2023-05-18 05:48:14
The Plaza de Mayo, in the heart of the capital, filled up at the end of the followingnoon in a festive atmosphere but once morest a backdrop of anger directed once morest the International Monetary Fund (IMF), the Casa Rosada (presidential palace) and the Ministry of Economy, adjoining the square.
“We can’t take any more of the hunger!” “Down with hunger and adjustments!” (IMF) “Only the street will slow down prices,” said the banners of organizations or unions to the left of the center-left government, while dozens of tents were erected for the night, AFP noted.
Wednesday marked the start of 24 hours of mobilization which, unusually, were to join Thursday movements and unions rather close to the government but also ulcerated by the rise in the cost of living.
The double mobilization, planned for a long time, has taken on particular importance since the publication on Friday of April inflation: +8.4% over one month, the highest monthly index for 21 years, and +108, 8% over one year.
The government reacted with a plan to fight both once morest inflation and to defend the peso, which is continuously depreciating once morest the dollar.
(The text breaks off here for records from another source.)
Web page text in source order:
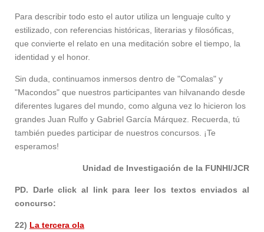
Para describir todo esto el autor utiliza un lenguaje culto y
estilizado, con referencias históricas, literarias y filosóficas,
que convierte el relato en una meditación sobre el tiempo, la
identidad y el honor.
Sin duda, continuamos inmersos dentro de "Comalas" y
"Macondos" que nuestros participantes van hilvanando desde
diferentes lugares del mundo, como alguna vez lo hicieron los
grandes Juan Rulfo y Gabriel García Márquez. Recuerda, tú
también puedes participar de nuestros concursos. ¡Te
esperamos!
Unidad de Investigación de la FUNHI/JCR
PD. Darle click al link para leer los textos enviados al
concurso:
22) La tercera ola

It traded on Wednesday at 487 pesos for one dollar at the informal rate (used by most Argentines), once morest 346 at the beginning of January.
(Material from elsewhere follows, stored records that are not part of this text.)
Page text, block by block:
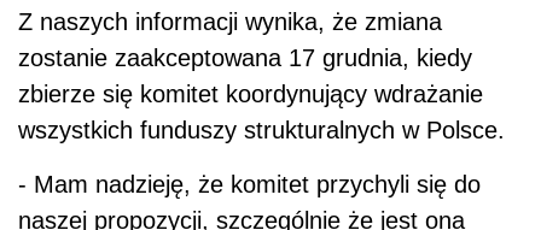
Z naszych informacji wynika, że zmiana
zostanie zaakceptowana 17 grudnia, kiedy
zbierze się komitet koordynujący wdrażanie
wszystkich funduszy strukturalnych w Polsce.
- Mam nadzieję, że komitet przychyli się do
naszej propozycji, szczególnie że jest ona
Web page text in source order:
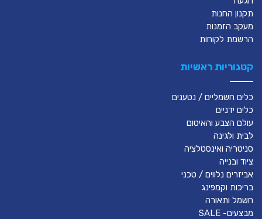
תקנון החנות
מעקב הזמנות
הרשמת לקוחות
קטגוריות ראשיות
כלים חשמליים / נטענים
כלים ידניים
עולם הצבע והאיטום
לבית ולגינה
סניטריה ואינסטלציה
ציוד ובנייה
אביזרים נלווים / טכני
בריכות וקמפינג
חשמל ותאורה
מבצעים- SALE

But the only concrete announcements mid-week related to a further rise (the second in a month) in the interest rate, to 97%, for term deposits, and a tax boost for the consumption of vulnerable categories, including retirees and recipients of social assistance.
“A year ago, Alberto Fernandez said he was declaring + war + on inflation. Well at more than 8%, it looks like he raised the white flag and surrendered”, Nahuel railed for AFP Orellana, 32 years old, militant of the small Trotskyist movement MST. “Wages are pulverized (…) and families are more and more numerous in the soup kitchens of the social movements”.
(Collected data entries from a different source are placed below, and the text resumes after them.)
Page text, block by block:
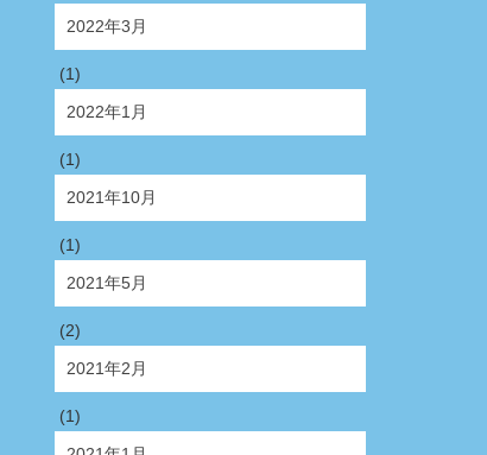
2022年3月
(1)
2022年1月
(1)
2021年10月
(1)
2021年5月
(2)
2021年2月
(1)
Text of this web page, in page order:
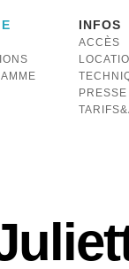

According to a report in early May from the Catholic University, food insecurity increased by 44% between 2010 and 2022, and affected at the end of the year a third of Argentine children, or regarding 4.2 million, despite a slight improvement since the end of the pandemic.
“Let the IMF go!” is the watchword of the Argentinian left rising once morest the budgetary rigor that the Washington institution assigned to the government, within the framework of the refinancing of its debt, legacy of a loan of 44 billion dollars contracted in 2018. Discipline that the government is respecting to date (deficit of 2.4% of GDP in 2022, better than the 2.5% target), but without effect on inflation.